The new system of facial animation is based on moving from a FACS puppet to muscle fiber curves as an anatomic base. The new approach is called the Anatomically Plausible Facial System or APFS and it is an animator-centric, anatomically inspired system for facial modeling, animation, and re-targeting transfer.

The new system replaces the award-winning FACS pipeline that Wētā FX has used consistently since Gollum. Having pushed the R&D FACS approach extremely hard for the film Alita: Battle Angel (2019), Letteri decided that a FACS-based puppet system just had too many major issues such as face muscle separation, coverage, linear combinatorial use, and wide-scale redundancy. For example, while FACS maps a set of facial poses that denote muscle-driven expressions, to get adequate facial animation a FACS puppet rig may end up with as many as 900 FACS shapes being added to a rig to allow an animator to achieve a believable performance. It is not that FACS is ‘wrong’, it is just not a system that was designed for time-based facial animation. It was not built around speech but rather isolated emotional expressions. “We needed a system that allowed artists direct control of how a face behaves,” comments Letteri. “A FACS system only emulates a face from the outside and has very limited capabilities… it is only an emotion-based system, it codes expressions. There is no dialogue encoded in FACS, and mostly what we do is dialogue.” While FACS may represent an accurate isolated expression, there is no information on how to transition between poses, “You end up having to sort of guess, … it’s like you’re intuiting the transition, which is great, but it’s hard to maintain,” Letteri explains. “It’s also very kind of ‘rubbery’, A FACS system can be very rubbery because you have these state changes happening basically linearly all over the face as you move from state to state.”

Letteri and his team decided to start over and approach the whole face pipeline from scratch. “I started looking at the problem and thinking: I don’t wanna do this anymore. This is too hard. There’s, there’s gotta be a better way.” he recalls. “I started going back and just looking at the muscles in the face and how they’re laid out and how they’re all connected. I realized that if you map out those connections you have the basis for a high-dimensional space that could describe the face,”

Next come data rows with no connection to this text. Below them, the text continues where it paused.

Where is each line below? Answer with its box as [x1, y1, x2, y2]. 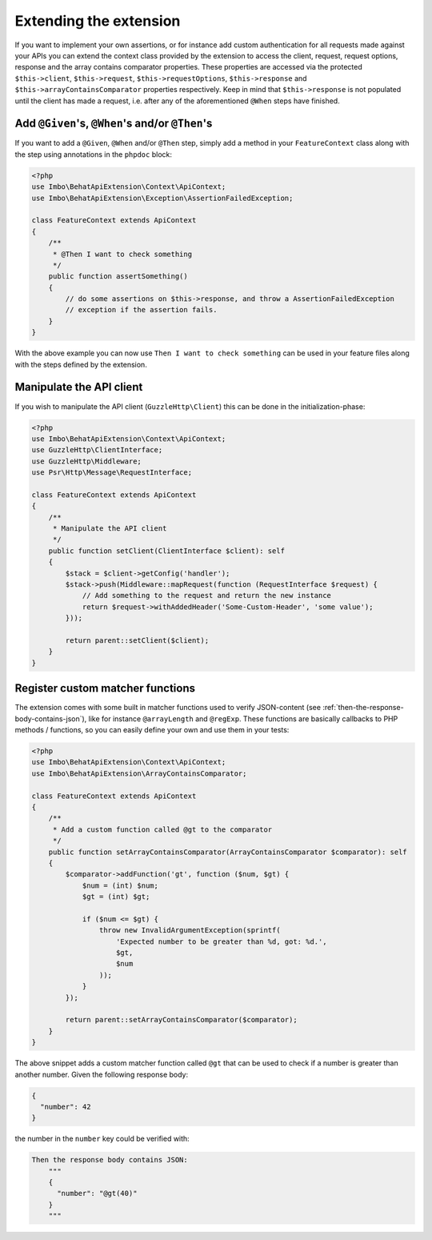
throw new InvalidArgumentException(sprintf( [98, 925, 281, 935]
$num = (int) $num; [82, 881, 159, 890]
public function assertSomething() [48, 272, 188, 281]
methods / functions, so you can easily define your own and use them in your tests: [14, 725, 290, 734]
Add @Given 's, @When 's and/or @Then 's [14, 117, 213, 130]
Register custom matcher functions [14, 681, 196, 696]
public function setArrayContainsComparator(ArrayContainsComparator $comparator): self [48, 847, 407, 857]
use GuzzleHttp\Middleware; [31, 456, 142, 466]
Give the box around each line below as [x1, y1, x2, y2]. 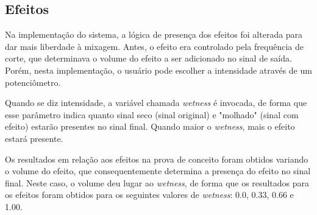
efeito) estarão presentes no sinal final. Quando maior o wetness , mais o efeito [5, 120, 295, 133]
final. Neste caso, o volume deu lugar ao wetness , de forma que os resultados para [5, 176, 309, 189]
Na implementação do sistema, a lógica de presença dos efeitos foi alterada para [5, 28, 303, 41]
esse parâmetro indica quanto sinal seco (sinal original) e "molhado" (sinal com [5, 108, 299, 121]
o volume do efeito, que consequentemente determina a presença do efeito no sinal [5, 164, 311, 177]
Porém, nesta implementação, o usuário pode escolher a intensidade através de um [5, 63, 312, 76]
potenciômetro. [5, 76, 61, 88]
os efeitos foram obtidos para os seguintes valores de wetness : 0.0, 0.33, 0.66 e [5, 188, 294, 201]

The team focused on the fact that an expression is made, and a muscle is activated that other muscles are activating in tandem or that muscles are being pulled passively.”Because of the way the muscles are interconnected, in a kind of network that closely resembles a neural network,” Letteri reasoned. “Then I thought, why don’t we just make a neural network that uses the muscles directly as the basis? In other words, a lot of deep learning tries to throw numbers at a problem, give it a lot of data and it will try to figure out correlations for you. And I thought, no, we actually already know the correlations, so why don’t we just code that as our basis? If you get into the math of it, then it’s a big derivative chain. It is basic calculus”. The team then aimed to bring together a system that gives an animator a unique way of representing any combination of jaw, eyes, and muscles, “As a basis, it’s fantastic because we can now train the system to look at say Sigourney Weaver’s face and try to solve for what the ‘muscles’ are doing, and then run another network that will transfer that to the character.” In addition, with the muscle curves, the animators now have direct control, muscle-by-muscle of the face. It is important to point out however that the muscle curves are not one-for-one designed to match actual muscles under the skin. The muscle curves are designed to solve the face but in a way that animators can control and yet that matches facial movements that are performance captured at an incredibly high level of fidelity.

APFS

The new APFS is based on 178 muscle fiber curves or ‘strain’ curves. These curves can contract or relax to provide fine-grained high-fidelity human facial expressions. The end-to-end systems is both inward-out (the face is driven by the muscle fiber curves) and outside-in, (an animator can ‘correctly’ drag and move the face from the surface of the face). The system is not a 1:1 mapping of human muscles as some facial aspects such as top lip curvature is actually a result driven by jaw and lower facial muscles. Rather, the system is a spanning array of 178 curves that allow for an anatomically inspired set of controls, but not a direct flesh/muscle emulation and simulation. Furthermore, FACS puppets are built on a linear combination of FACS expressions that do not encompass rotation. To get correct eyelid animation which naturally involves a rotational component around the eyeball, a set of intermediate FACS shapes need to be added.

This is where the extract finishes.